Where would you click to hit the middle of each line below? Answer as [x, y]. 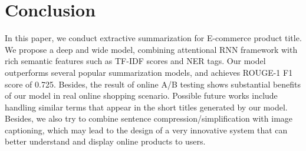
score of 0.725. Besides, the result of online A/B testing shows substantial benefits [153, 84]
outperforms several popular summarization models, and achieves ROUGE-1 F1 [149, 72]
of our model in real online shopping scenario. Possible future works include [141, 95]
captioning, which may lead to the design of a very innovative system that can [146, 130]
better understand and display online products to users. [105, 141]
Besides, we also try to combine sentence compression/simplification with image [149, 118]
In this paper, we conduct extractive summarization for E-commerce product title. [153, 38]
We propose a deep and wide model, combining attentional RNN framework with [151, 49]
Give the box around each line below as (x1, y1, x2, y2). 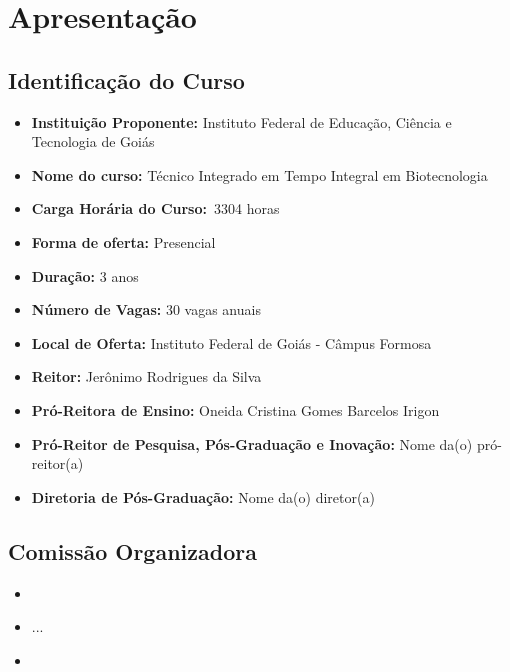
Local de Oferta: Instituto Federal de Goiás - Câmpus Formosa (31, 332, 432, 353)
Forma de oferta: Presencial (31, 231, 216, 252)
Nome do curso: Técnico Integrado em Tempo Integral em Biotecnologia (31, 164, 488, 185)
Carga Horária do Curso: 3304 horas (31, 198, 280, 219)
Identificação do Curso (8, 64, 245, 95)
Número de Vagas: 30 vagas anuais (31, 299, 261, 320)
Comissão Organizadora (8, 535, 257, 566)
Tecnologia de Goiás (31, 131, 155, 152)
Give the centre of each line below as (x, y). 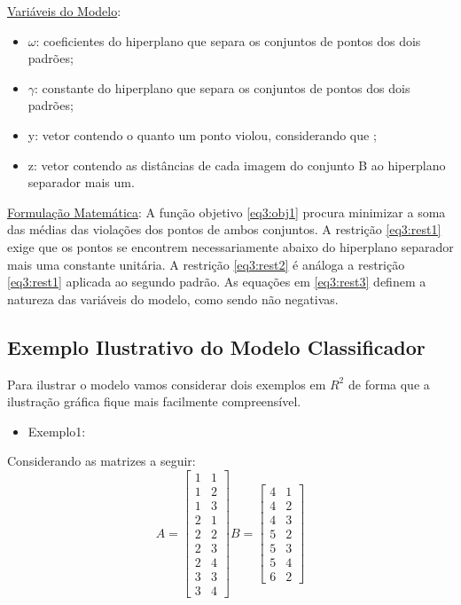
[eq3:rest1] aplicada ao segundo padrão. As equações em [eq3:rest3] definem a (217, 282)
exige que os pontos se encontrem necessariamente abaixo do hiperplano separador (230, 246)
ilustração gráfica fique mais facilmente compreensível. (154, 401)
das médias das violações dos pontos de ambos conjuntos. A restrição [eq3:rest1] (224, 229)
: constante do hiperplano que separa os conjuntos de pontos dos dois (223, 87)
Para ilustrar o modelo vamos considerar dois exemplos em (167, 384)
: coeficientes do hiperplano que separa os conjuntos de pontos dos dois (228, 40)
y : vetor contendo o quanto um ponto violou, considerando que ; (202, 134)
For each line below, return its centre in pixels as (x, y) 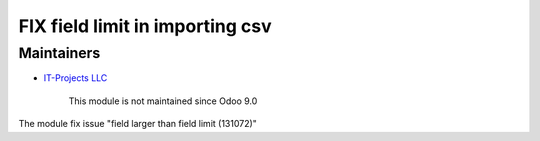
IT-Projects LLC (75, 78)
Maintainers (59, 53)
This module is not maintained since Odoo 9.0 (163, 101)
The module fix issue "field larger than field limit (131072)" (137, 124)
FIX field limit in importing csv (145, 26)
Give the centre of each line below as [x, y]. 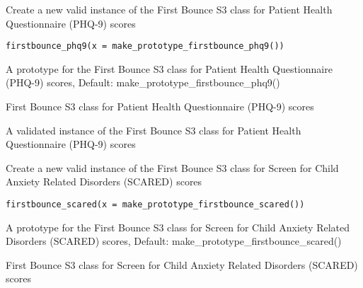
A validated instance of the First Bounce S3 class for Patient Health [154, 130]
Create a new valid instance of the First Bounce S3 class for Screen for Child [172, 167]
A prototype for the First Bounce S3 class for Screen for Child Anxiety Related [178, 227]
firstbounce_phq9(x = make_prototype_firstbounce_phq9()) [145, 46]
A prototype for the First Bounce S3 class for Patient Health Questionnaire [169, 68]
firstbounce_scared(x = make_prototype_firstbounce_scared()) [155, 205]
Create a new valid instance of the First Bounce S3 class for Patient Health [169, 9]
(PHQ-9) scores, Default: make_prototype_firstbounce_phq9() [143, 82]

-------

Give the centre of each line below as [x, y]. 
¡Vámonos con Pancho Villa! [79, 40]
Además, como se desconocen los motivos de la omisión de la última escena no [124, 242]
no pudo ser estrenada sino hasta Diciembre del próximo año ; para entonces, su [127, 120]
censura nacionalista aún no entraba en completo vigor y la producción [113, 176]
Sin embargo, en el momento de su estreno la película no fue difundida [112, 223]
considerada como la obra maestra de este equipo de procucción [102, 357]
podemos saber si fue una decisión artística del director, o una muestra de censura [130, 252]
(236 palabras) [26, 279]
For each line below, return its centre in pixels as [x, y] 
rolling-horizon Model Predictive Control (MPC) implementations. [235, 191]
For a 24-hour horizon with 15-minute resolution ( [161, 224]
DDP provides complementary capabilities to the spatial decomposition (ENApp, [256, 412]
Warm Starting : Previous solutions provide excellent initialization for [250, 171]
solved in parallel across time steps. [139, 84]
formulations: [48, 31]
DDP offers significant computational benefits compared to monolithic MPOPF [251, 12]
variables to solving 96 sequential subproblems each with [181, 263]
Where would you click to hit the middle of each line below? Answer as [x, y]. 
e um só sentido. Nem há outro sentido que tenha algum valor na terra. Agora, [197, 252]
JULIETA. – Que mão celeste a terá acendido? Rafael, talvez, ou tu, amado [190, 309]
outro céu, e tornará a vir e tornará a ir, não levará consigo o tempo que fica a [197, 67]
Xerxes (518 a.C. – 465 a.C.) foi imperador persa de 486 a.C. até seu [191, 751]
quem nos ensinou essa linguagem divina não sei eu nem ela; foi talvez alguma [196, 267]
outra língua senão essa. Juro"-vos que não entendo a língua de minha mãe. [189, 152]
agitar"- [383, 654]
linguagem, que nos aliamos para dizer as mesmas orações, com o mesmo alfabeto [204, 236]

-------

### Directions:
Look through the data above and return exactly the lines from the one that contains "outro céu, e" to the one that contains "linguagem, que nos", inclusive, with nothing else.

### Finished exercise:
outro céu, e tornará a vir e tornará a ir, não levará consigo o tempo que fica a [197, 67]
Xerxes (518 a.C. – 465 a.C.) foi imperador persa de 486 a.C. até seu [191, 751]
quem nos ensinou essa linguagem divina não sei eu nem ela; foi talvez alguma [196, 267]
outra língua senão essa. Juro"-vos que não entendo a língua de minha mãe. [189, 152]
agitar"- [383, 654]
linguagem, que nos aliamos para dizer as mesmas orações, com o mesmo alfabeto [204, 236]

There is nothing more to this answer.